*** Opening INPUT DATA ***

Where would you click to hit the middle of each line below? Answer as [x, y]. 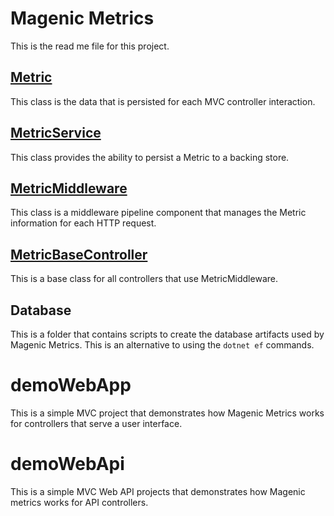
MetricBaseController [79, 254]
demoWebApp [71, 385]
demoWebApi [67, 464]
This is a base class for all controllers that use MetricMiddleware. [144, 279]
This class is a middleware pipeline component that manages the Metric [158, 213]
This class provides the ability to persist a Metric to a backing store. [150, 157]
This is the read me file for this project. [90, 46]
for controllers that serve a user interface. [96, 423]
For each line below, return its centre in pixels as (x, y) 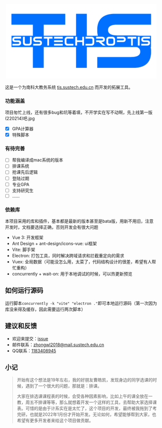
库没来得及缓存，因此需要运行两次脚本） (45, 309)
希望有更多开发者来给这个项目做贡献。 (55, 421)
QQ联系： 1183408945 (34, 350)
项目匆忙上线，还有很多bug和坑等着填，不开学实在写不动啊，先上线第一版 (79, 112)
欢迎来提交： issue (30, 338)
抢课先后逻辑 (25, 172)
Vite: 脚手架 (23, 250)
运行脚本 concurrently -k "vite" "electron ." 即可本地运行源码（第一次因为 (81, 303)
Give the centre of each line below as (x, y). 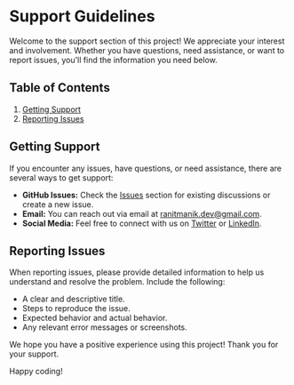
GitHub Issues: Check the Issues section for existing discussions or (146, 195)
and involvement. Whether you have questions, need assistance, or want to (147, 50)
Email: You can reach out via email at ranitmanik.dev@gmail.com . (142, 213)
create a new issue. (58, 204)
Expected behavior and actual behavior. (95, 318)
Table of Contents (60, 88)
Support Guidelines (82, 16)
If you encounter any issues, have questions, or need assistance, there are (146, 168)

*** Closing INPUT DATA ***

▶ **EXERCISE PROMPT**
What you return should match the material line for line, with the images removed.

▶ **REPLY**
Where would you click to hit the middle of each line below? Answer as [x, y]. 
MetricBaseController [79, 254]
demoWebApp [71, 385]
demoWebApi [67, 464]
This is a base class for all controllers that use MetricMiddleware. [144, 279]
This class is a middleware pipeline component that manages the Metric [158, 213]
This class provides the ability to persist a Metric to a backing store. [150, 157]
This is the read me file for this project. [90, 46]
for controllers that serve a user interface. [96, 423]
For each line below, return its centre in pixels as (x, y) 
库没来得及缓存，因此需要运行两次脚本） (45, 309)
希望有更多开发者来给这个项目做贡献。 (55, 421)
QQ联系： 1183408945 (34, 350)
项目匆忙上线，还有很多bug和坑等着填，不开学实在写不动啊，先上线第一版 (79, 112)
欢迎来提交： issue (30, 338)
抢课先后逻辑 (25, 172)
Vite: 脚手架 (23, 250)
运行脚本 concurrently -k "vite" "electron ." 即可本地运行源码（第一次因为 (81, 303)
Give the centre of each line below as (x, y). 
GitHub Issues: Check the Issues section for existing discussions or (146, 195)
and involvement. Whether you have questions, need assistance, or want to (147, 50)
Email: You can reach out via email at ranitmanik.dev@gmail.com . (142, 213)
create a new issue. (58, 204)
Expected behavior and actual behavior. (95, 318)
Table of Contents (60, 88)
Support Guidelines (82, 16)
If you encounter any issues, have questions, or need assistance, there are (146, 168)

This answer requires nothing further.